┌──

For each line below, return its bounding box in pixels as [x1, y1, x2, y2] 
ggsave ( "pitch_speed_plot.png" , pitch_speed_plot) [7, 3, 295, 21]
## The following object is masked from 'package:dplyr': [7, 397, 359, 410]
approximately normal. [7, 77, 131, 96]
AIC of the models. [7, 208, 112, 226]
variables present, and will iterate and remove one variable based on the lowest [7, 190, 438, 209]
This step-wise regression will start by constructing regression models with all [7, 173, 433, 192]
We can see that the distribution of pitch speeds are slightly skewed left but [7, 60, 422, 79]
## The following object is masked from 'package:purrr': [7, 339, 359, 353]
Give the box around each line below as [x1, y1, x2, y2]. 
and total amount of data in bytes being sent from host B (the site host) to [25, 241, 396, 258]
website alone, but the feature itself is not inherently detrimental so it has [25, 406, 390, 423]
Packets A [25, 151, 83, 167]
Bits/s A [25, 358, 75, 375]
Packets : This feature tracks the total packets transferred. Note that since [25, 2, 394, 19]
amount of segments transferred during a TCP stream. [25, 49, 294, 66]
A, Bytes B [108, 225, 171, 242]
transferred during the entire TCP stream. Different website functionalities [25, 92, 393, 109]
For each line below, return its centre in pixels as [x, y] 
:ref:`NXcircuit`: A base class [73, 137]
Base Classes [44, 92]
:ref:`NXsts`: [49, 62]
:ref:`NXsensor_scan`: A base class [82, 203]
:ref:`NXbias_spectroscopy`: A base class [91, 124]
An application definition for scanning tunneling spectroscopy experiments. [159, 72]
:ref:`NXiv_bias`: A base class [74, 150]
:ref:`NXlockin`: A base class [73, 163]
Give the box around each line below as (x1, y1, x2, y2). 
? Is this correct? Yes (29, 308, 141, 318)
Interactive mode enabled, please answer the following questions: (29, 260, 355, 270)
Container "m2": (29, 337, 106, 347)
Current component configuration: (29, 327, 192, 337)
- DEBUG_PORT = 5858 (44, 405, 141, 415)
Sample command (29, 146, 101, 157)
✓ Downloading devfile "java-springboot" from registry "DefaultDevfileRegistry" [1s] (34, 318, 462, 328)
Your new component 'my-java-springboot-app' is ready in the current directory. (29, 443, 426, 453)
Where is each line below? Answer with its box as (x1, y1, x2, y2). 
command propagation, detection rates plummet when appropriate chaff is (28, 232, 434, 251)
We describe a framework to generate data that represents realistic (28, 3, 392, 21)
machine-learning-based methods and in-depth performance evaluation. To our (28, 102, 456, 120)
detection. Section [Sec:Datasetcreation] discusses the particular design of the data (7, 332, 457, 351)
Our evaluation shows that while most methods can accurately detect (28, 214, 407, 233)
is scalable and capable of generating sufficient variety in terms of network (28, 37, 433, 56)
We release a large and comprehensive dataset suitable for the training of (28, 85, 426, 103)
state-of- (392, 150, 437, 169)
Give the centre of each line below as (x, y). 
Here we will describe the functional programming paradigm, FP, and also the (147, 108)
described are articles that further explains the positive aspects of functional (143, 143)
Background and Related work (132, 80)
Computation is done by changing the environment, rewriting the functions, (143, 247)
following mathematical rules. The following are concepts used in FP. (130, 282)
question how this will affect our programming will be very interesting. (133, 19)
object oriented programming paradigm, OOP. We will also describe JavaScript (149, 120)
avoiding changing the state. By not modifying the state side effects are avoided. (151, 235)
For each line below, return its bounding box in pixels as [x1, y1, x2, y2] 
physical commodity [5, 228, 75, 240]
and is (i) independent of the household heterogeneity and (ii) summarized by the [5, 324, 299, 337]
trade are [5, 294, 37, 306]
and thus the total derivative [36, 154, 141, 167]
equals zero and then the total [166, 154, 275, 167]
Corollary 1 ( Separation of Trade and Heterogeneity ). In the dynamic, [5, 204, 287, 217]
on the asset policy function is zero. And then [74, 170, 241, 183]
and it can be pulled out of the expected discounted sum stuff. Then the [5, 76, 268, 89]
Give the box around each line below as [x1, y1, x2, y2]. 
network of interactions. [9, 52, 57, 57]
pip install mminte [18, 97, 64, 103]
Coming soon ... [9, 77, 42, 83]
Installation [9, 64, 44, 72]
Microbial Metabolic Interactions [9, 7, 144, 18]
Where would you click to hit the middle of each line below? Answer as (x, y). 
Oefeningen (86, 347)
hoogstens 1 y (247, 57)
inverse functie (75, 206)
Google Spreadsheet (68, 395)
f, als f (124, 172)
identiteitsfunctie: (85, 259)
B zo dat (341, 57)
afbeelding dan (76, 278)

└──
┌──

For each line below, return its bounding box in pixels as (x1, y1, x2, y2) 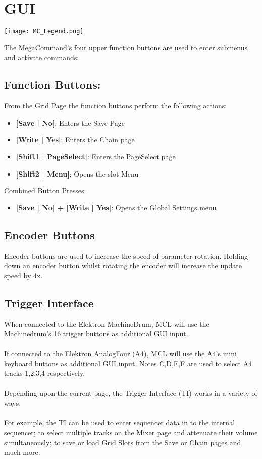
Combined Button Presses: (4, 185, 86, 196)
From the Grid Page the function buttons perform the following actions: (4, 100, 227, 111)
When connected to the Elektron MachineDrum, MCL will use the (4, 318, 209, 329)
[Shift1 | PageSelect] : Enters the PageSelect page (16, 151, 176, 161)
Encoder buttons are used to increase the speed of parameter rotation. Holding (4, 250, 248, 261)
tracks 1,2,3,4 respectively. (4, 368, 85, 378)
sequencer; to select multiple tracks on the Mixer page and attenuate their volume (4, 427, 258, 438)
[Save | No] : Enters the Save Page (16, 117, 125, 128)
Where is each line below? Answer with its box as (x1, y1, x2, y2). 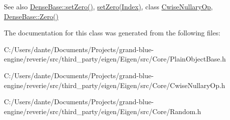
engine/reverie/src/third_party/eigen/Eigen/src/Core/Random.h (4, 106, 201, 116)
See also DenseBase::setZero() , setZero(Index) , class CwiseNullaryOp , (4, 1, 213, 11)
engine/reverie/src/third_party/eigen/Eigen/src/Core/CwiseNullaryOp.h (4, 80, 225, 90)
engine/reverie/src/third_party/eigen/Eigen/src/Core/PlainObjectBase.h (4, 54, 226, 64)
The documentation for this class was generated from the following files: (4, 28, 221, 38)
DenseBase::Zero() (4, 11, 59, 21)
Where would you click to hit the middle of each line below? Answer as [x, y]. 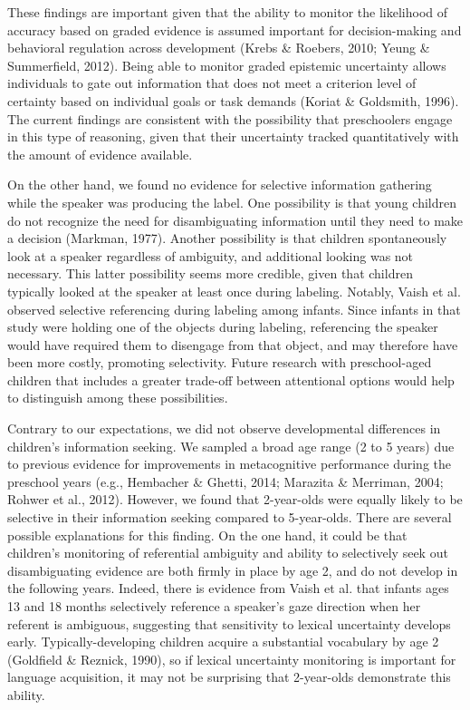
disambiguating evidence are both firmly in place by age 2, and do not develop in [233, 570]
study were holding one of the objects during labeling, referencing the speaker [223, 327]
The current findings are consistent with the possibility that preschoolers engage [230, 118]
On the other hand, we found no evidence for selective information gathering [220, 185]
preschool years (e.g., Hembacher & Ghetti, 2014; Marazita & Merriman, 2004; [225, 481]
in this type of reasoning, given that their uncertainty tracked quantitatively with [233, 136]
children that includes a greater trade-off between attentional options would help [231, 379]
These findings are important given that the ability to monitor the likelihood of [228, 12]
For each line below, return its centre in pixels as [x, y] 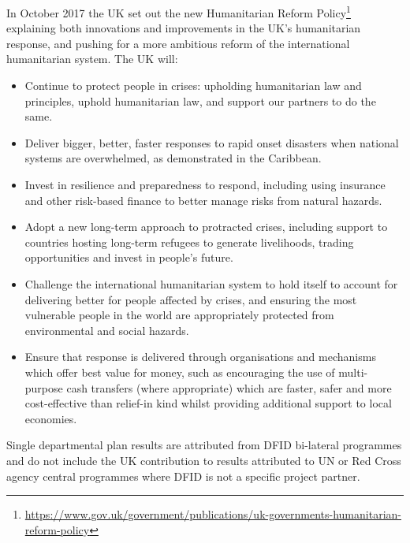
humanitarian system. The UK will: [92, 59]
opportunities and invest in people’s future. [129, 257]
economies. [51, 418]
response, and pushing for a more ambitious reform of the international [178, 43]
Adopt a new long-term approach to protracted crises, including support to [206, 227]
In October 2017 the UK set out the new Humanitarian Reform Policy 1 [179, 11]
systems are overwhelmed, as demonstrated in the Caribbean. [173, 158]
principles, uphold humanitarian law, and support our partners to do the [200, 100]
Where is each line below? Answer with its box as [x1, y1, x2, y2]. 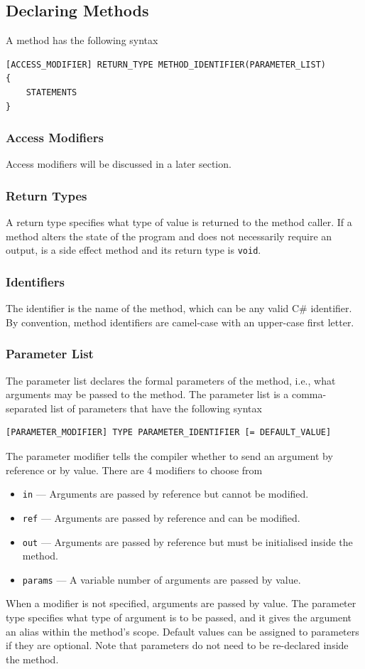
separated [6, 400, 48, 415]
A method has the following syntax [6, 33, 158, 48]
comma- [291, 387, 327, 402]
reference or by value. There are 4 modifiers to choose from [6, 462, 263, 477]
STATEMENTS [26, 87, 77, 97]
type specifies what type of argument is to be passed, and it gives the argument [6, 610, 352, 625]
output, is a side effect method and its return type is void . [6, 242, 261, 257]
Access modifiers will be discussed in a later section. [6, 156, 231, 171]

└──

**What is required**
In the listing above, find the line with "Computation is done" and the line with "equals zero and"; output exactly those lines and all lines between them.

**Exercise solution**
Computation is done by changing the environment, rewriting the functions, (143, 247)
following mathematical rules. The following are concepts used in FP. (130, 282)
question how this will affect our programming will be very interesting. (133, 19)
object oriented programming paradigm, OOP. We will also describe JavaScript (149, 120)
avoiding changing the state. By not modifying the state side effects are avoided. (151, 235)
For each line below, return its bounding box in pixels as [x1, y1, x2, y2] 
physical commodity [5, 228, 75, 240]
and is (i) independent of the household heterogeneity and (ii) summarized by the [5, 324, 299, 337]
trade are [5, 294, 37, 306]
and thus the total derivative [36, 154, 141, 167]
equals zero and then the total [166, 154, 275, 167]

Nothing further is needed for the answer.